Court Adopts Tough Interpretation of 60-Day Repayment Rule

New York’s Mt. Sinai Hospitals can’t seem to catch a break in its long-running battle with whistleblower Bob Kane.  First, the government joined the case and wanted not just the $1,000,000 in Medicaid overpayments, but an additional $13,000,000.  Why $13,000,000?  Well, $1,000,000 trebled is $3,000,000; the $11,000 per-claim penalty is about $10,000,000; add them together and bingo, $13,000,000.  (And that doesn’t include the amounts the New York State and New Jersey Medicaid programs are demanding.)  Then on August 3 the court roundly rejected Mt. Sinai’s motion to dismiss and its interpretation of the 60-day repayment rule.

Through a program glitch, in early 2009 Mt. Sinai started charging Medicaid for services already covered by capitated payments it received.  After two years the software vendor corrected the glitch and sent Mt. Sinai a letter of explanation.

Mt. Sinai asked Bob—then its employee—to review the records and identify overpayments.  In February 2011 Bob produced a spreadsheet showing 900 erroneous claims totaling $1,000,000.  In fact, Bob was wrong about approximately half the claims, but right about the other half.  Four days after delivering his spreadsheet, Bob was canned.  Mt. Sinai started repaying the claims in April 2011 and finished in March 2013.

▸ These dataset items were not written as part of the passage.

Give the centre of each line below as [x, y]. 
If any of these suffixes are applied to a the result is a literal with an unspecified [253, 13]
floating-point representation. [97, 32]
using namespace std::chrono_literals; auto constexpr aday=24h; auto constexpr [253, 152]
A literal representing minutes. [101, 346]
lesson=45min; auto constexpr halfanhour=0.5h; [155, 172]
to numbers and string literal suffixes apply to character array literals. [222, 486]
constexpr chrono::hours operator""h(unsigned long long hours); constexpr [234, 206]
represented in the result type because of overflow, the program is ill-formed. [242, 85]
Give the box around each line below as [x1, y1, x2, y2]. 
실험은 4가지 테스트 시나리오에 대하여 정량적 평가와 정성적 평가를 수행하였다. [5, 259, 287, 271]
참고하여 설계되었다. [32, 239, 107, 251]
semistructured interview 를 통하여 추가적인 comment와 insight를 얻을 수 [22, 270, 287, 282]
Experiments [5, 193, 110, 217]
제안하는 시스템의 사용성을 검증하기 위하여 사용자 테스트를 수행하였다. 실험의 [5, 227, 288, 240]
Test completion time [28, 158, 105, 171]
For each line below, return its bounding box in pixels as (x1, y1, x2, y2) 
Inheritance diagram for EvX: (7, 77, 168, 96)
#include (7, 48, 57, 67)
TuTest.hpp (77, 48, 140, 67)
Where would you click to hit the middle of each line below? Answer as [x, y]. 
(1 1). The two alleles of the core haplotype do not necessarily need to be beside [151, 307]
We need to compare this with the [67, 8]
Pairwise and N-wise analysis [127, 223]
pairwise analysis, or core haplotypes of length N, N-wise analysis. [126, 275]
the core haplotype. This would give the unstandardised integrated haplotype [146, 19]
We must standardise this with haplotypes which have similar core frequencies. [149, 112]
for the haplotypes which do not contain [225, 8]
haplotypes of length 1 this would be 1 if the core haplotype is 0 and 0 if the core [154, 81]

The government joined Bob’s whistleblower suit, relying on the requirement that overpayments be repaid within 60 days after they’re “identified.”  Mt. Sinai argued that the 60 days didn’t start until it had conclusive evidence of all erroneous claims, including the precise amounts.  But the court accepted the government’s position that the period began the day Bob presented his spreadsheet; that’s when Mt. Sinai should have known it had a duty to repay.

Mt. Sinai made some good arguments, but it made at least one truly bad argument, triggering this reaction: “The Court finds implausible Defendants’ suggestion that they delayed their statutorily-required duty because they were waiting for a report from their terminated employee.”

Bob, pink slip in hand, wasn’t working on the spreadsheet.  He was looking up “qui tam attorneys” in the Yellow Pages.

The case is U.S. ex rel. Kane v. Healthfirst, Inc. 11 Civ. 2325 (ER) (S.D.N.Y., Aug. 3, 2015).